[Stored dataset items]

------

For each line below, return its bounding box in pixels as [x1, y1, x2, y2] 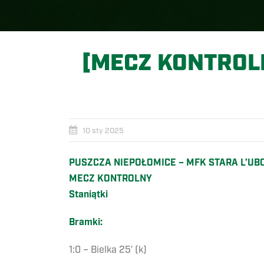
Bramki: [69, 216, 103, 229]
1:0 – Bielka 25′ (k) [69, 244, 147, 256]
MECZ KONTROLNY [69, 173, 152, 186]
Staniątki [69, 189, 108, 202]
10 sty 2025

------

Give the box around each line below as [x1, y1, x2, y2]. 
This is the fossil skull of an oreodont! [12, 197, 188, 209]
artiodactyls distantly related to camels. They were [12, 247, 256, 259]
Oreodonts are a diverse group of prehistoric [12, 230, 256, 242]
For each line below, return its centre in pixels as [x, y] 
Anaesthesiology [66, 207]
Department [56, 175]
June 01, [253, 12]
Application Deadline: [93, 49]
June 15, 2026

------

TASK GOAL:
If a picture sits between the line containing "For each line below, return its bounding" and the line containing "10 sty 2025", leave it out, and return the lines of that range above exactly, both ends included.

YOUR SOLUTION:
For each line below, return its bounding box in pixels as [x1, y1, x2, y2] 
Bramki: [69, 216, 103, 229]
1:0 – Bielka 25′ (k) [69, 244, 147, 256]
MECZ KONTROLNY [69, 173, 152, 186]
Staniątki [69, 189, 108, 202]
10 sty 2025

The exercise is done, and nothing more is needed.